Liberty and Comcast want the KOZ designation for the site, saying that will help the cable company grow thousands of jobs in the city. Liberty has commissioned two economic impact reports that concluded the city would not lose revenues but gain in light of the job growth brought by Comcast.

The new report, called "The Potential Fiscal Consequences of KOIZs on the Downtown Philadelphia Office Market," was completed by Kevin C. Gillen , an economist at the Wharton School of the University of Pennsylvania, for the owners' association.

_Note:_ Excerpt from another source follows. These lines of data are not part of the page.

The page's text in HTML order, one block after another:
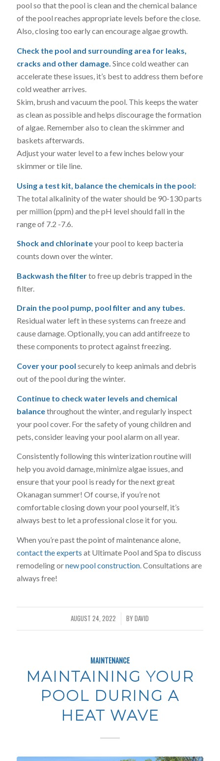
pool so that the pool is clean and the chemical balance
of the pool reaches appropriate levels before the close.
Also, closing too early can encourage algae growth.
Check the pool and surrounding area for leaks,
cracks and other damage. Since cold weather can
accelerate these issues, it’s best to address them before
cold weather arrives.
Skim, brush and vacuum the pool. This keeps the water
as clean as possible and helps discourage the formation
of algae. Remember also to clean the skimmer and
baskets afterwards.
Adjust your water level to a few inches below your
skimmer or tile line.
Using a test kit, balance the chemicals in the pool:
The total alkalinity of the water should be 90-130 parts
per million (ppm) and the pH level should fall in the
range of 7.2 -7.6.
Shock and chlorinateyour pool to keep bacteria
counts down over the winter.
Backwash the filterto free up debris trapped in the
filter.
Drain the pool pump, pool filter and any tubes.
Residual water left in these systems can freeze and
cause damage. Optionally, you can add antifreeze to
these components to protect against freezing.
Cover your pool securely to keep animals and debris
out of the pool during the winter.
Continue to check water levels and chemical
balancethroughout the winter, and regularly inspect
your pool cover. For the safety of young children and
pets, consider leaving your pool alarm on all year.
Consistently following this winterization routine will
help you avoid damage, minimize algae issues, and
ensure that your pool is ready for the next great
Okanagan summer! Of course, if you’re not
comfortable closing down your pool yourself, it’s
always best to let a professional close it for you.
When you’re past the point of maintenance alone,
contact the experts at Ultimate Pool and Spa to discuss
remodeling ornew pool construction. Consultations are
always free!
AUGUST 24, 2022
/ BYDAVID
MAINTENANCE
MAINTAINING YOUR
POOL DURING A
HEAT WAVE
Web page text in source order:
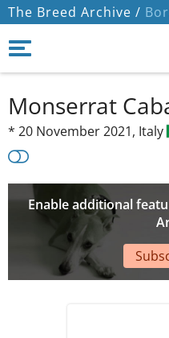
The Breed Archive /
Monserrat
* 20 November 2021, Italy
Enable additional

The report takes into account the impact of Cira Centre, a building adjacent to 30th Street Station that is designated as a KOZ, the historical rate of job losses in the city as well as vacancy rates.

The report concluded:

  • The addition of Cira Centre and One Pennsylvania Place will bring a $44 million loss of tax revenues yearly throughout life of the tax-free zone;
  • The School District of Philadelphia stands to lose at least $20 million per year in lost property taxes; and
  • If Philadelphia were to continue to experience a loss of downtown companies at the same rate since 1990, which equates to about 2,100 people per year, the total annual loss from current levels of revenue collection is predicted to be nearly $91 million per year in each year of the opportunity zone's life through 2013.